CFBMC-609: Temperature-based policy implemented for multiple fan failures on HA systems with shared cooling
Issue
- Previously, the system environmental policy initiated a shutdown when two or
more system fan failures occurred. On high-availability (HA) systems with
shared cooling, both nodes initiated a shutdown - resulting in service
disruption.
SP logs:
[callhome.shlf.fan:EMERGENCY]: Call home for SHELF COOLING UNIT FAILED
[ses.status.fanError:EMERGENCY]: DS224-12 (S/N *****) shelf 0 on channel 0b cooling fan error for Cooling element 3: critical status; fan is off. This module is on the rear of the shelf on the lower right power supply.

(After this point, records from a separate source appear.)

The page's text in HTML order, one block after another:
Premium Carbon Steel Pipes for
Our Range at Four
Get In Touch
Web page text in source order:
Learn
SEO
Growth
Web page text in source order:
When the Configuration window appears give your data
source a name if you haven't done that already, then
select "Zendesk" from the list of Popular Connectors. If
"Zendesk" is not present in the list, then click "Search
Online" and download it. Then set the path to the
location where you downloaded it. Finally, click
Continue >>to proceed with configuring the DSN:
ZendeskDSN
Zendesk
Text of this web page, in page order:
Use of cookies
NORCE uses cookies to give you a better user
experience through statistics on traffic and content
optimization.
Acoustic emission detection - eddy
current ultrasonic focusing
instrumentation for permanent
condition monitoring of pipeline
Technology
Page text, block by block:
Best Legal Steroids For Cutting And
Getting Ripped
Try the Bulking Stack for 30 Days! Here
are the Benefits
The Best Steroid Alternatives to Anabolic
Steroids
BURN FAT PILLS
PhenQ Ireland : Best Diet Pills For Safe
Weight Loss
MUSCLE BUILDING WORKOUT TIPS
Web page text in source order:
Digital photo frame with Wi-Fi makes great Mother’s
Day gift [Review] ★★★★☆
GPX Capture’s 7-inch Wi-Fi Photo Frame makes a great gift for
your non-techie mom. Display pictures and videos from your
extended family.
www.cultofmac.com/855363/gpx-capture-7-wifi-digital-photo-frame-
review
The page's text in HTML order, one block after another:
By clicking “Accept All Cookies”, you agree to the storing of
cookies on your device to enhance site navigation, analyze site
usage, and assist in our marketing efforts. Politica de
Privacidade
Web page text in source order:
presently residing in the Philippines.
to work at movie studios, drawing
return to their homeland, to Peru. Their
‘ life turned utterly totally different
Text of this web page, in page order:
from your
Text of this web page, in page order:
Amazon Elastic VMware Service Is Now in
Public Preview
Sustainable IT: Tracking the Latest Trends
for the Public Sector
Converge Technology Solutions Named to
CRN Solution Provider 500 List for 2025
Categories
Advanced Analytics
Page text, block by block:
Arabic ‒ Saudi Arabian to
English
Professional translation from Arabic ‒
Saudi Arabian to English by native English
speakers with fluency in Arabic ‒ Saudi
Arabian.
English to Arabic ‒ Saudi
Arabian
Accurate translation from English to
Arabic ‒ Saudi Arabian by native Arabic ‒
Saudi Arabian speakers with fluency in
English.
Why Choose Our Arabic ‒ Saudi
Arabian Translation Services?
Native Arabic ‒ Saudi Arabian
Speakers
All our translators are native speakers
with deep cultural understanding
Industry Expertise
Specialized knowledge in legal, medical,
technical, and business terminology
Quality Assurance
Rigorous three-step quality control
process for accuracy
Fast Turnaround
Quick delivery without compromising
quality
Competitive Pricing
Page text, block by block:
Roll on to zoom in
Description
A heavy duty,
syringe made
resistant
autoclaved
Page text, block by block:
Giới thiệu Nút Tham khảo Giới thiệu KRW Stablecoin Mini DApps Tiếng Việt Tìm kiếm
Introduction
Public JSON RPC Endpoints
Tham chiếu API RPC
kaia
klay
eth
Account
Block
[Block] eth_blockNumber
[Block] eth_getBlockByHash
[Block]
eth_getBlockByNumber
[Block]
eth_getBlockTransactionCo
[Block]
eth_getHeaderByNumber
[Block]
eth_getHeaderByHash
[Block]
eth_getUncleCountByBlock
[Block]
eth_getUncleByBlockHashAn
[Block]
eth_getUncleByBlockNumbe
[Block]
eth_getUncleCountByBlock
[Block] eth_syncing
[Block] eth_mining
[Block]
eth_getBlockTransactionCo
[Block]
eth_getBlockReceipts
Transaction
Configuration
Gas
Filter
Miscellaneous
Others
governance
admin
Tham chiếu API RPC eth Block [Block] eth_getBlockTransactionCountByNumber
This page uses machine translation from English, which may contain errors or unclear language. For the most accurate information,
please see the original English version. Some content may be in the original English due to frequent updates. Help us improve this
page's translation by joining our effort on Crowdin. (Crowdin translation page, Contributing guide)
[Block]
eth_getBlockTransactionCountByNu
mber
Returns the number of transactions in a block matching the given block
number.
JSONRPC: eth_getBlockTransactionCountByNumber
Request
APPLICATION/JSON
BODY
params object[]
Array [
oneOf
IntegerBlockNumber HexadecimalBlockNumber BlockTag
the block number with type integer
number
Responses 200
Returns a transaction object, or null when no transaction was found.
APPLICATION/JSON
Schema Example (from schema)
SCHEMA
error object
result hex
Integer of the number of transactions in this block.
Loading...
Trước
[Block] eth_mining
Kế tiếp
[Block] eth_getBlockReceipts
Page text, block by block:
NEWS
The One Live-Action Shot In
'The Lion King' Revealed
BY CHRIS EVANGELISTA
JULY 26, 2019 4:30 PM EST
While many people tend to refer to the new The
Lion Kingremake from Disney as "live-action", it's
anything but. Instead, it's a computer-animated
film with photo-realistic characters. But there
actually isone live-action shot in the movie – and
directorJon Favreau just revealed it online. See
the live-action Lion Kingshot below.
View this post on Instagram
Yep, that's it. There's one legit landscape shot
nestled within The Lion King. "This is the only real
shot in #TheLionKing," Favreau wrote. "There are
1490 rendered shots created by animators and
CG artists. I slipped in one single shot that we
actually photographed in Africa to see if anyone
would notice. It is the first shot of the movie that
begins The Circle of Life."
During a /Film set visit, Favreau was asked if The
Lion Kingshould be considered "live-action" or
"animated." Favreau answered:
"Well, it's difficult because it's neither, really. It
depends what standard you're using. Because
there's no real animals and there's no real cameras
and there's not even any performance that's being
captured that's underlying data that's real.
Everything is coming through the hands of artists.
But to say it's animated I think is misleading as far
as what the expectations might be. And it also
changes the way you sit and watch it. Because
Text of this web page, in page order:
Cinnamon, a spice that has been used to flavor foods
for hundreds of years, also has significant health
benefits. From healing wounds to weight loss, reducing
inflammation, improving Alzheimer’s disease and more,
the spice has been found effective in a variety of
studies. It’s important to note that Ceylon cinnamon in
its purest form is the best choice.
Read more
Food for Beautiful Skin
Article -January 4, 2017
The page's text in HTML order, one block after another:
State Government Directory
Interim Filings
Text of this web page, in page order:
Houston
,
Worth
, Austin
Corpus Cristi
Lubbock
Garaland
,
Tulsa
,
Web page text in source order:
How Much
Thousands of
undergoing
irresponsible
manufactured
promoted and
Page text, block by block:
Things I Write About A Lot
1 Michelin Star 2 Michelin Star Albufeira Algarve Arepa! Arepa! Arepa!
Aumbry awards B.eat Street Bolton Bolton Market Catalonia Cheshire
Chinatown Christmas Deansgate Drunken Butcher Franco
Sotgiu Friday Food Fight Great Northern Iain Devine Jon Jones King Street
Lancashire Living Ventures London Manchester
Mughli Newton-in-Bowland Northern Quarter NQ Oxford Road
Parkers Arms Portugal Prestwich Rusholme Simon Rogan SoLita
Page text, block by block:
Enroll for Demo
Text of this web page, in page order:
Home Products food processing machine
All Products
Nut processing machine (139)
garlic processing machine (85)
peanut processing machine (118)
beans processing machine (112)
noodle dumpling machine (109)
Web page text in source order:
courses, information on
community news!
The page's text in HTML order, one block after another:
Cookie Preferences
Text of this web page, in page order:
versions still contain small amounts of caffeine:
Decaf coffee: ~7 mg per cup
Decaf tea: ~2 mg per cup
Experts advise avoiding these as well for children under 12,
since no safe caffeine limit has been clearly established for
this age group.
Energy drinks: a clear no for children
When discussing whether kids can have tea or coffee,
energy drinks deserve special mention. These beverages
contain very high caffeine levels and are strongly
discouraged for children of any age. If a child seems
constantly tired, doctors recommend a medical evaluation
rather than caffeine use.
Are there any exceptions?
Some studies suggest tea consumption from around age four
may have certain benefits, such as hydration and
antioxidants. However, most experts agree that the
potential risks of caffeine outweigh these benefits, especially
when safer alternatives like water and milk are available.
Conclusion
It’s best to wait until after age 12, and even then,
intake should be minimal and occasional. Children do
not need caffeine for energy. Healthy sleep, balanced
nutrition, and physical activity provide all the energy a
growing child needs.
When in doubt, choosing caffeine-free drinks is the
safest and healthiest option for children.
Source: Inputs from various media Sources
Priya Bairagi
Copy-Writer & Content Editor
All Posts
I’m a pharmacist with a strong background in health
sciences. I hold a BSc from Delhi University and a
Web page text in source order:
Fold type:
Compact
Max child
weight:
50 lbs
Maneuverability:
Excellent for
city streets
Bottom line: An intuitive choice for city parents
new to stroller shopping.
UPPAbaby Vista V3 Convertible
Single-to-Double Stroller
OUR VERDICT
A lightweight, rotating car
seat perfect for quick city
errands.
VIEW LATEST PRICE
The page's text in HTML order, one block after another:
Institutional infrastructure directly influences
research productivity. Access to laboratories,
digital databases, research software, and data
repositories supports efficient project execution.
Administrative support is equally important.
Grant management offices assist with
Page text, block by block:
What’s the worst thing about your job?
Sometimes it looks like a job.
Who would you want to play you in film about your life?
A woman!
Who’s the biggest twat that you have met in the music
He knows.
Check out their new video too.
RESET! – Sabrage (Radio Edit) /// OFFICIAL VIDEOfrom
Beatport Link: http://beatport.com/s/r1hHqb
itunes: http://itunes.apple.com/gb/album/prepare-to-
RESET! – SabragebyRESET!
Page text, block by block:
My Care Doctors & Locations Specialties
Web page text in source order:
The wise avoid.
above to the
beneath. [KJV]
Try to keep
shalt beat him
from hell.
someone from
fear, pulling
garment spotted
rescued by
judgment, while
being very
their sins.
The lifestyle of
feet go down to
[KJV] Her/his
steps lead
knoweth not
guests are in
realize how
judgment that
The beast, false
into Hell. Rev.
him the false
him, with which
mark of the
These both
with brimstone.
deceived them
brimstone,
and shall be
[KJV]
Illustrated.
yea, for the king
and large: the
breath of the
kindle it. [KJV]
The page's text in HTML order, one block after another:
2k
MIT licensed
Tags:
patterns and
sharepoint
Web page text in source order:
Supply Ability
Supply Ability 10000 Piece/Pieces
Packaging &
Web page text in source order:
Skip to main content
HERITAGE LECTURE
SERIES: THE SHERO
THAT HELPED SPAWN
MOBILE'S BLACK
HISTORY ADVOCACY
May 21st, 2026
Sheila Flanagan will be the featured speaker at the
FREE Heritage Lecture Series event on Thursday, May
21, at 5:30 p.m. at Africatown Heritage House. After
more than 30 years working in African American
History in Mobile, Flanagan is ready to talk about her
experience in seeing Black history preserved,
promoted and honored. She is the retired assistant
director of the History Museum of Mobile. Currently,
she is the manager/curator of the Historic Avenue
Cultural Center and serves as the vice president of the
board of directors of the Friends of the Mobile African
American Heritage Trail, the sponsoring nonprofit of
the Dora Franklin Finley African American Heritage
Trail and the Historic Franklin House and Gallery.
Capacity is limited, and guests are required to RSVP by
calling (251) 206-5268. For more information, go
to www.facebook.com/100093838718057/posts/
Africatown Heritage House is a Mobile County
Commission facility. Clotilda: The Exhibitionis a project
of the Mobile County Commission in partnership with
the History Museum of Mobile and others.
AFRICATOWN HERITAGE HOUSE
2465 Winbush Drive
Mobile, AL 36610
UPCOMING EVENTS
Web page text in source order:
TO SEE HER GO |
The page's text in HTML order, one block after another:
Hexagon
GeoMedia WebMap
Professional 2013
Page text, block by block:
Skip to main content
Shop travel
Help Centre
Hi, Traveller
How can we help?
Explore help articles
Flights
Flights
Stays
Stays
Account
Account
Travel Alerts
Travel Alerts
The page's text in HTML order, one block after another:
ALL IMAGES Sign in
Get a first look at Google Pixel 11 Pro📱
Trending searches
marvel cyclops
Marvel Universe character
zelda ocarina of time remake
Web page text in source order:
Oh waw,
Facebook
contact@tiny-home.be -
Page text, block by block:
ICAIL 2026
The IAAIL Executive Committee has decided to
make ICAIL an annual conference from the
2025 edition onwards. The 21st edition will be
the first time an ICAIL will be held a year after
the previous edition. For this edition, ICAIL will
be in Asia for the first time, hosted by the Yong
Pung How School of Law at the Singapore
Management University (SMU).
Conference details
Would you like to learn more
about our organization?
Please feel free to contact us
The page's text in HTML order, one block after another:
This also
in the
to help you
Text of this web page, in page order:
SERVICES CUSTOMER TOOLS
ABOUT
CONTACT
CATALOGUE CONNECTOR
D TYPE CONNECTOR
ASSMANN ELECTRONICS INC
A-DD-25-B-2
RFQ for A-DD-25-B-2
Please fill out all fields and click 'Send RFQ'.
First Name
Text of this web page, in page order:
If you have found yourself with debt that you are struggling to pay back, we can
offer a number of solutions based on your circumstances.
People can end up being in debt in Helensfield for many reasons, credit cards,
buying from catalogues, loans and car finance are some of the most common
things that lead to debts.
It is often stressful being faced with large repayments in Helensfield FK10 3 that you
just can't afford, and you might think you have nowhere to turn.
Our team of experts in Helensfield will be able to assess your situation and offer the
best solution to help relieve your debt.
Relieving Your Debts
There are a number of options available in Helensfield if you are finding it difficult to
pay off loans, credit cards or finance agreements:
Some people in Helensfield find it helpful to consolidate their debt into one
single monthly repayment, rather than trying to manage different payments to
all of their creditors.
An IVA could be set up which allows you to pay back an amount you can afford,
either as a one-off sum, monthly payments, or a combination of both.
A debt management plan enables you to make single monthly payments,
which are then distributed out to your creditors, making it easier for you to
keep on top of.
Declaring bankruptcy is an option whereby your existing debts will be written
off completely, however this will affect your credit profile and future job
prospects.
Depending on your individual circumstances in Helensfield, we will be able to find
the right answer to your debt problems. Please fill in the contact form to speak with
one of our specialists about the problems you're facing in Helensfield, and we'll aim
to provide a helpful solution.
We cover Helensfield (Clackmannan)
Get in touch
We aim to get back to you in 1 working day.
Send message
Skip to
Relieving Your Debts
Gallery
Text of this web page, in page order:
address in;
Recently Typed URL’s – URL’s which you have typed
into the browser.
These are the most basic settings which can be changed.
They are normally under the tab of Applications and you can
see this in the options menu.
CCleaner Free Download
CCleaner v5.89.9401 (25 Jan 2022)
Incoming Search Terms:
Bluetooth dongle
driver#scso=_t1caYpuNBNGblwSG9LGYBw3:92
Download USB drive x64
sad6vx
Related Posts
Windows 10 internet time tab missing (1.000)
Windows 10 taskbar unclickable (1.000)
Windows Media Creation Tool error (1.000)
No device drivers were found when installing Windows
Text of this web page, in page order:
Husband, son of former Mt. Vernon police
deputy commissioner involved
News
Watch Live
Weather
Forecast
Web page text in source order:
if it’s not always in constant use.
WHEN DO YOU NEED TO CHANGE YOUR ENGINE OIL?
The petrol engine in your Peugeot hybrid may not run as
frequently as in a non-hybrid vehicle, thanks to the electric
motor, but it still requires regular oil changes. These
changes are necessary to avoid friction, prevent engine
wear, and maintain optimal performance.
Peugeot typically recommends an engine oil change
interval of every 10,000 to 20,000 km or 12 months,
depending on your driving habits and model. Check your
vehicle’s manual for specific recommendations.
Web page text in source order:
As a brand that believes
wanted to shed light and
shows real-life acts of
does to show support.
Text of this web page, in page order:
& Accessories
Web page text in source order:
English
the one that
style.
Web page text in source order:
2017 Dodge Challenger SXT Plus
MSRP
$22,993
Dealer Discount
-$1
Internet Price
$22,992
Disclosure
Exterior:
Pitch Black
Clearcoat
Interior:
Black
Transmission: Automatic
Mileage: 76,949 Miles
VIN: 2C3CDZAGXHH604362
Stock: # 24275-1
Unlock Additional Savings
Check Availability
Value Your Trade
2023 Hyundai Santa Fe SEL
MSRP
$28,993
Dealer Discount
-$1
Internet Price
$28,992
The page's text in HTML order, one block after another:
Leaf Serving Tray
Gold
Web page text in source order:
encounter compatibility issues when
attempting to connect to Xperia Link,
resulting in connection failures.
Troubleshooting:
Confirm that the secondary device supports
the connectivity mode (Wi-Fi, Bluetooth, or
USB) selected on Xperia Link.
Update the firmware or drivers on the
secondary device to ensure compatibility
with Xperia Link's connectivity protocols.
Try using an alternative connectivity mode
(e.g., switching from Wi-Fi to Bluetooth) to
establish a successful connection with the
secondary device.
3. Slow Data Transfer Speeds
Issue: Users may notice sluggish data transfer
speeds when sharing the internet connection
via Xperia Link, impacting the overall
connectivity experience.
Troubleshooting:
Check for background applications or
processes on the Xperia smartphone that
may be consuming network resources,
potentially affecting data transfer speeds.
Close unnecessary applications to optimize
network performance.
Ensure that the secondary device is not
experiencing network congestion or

[ses.status.fanError:EMERGENCY]: DS224-12 (S/N******) shelf 0 on channel 0b cooling fan error for Cooling element 4: critical status; fan is off. This module is on the rear of the shelf on the lower right power supply.
[monitor.globalStatus.critical:EMERGENCY]: Disk shelf fault.
[callhome.shlf.fan:EMERGENCY]: Call home for SHELF COOLING UNIT FAILED
[monitor.globalStatus.critical:EMERGENCY]: Disk shelf fault.
[callhome.shlf.fan:EMERGENCY]: Call home for SHELF COOLING UNIT FAILED
[monitor.fan.critical:EMERGENCY]: 2 fans have failed. Replace them to avoid overheating. If not corrected, system will shutdown in 2 minutes.
[monitor.globalStatus.critical:EMERGENCY]: Multiple fans has failed. Disk shelf fault.
[callhome.fans.failed:EMERGENCY]: Call home for MULTIPLE FAN FAILURE
[monitor.shutdown.emergency:EMERGENCY]: Emergency shutdown: Environmental Reason Shutdown (Multiple fans failed)
- Due to the change implemented as a fix to this bug, a temperature-based
environmental policy continues to be used to determine the need to perform
a system shutdown, regardless of the number of system fan failures.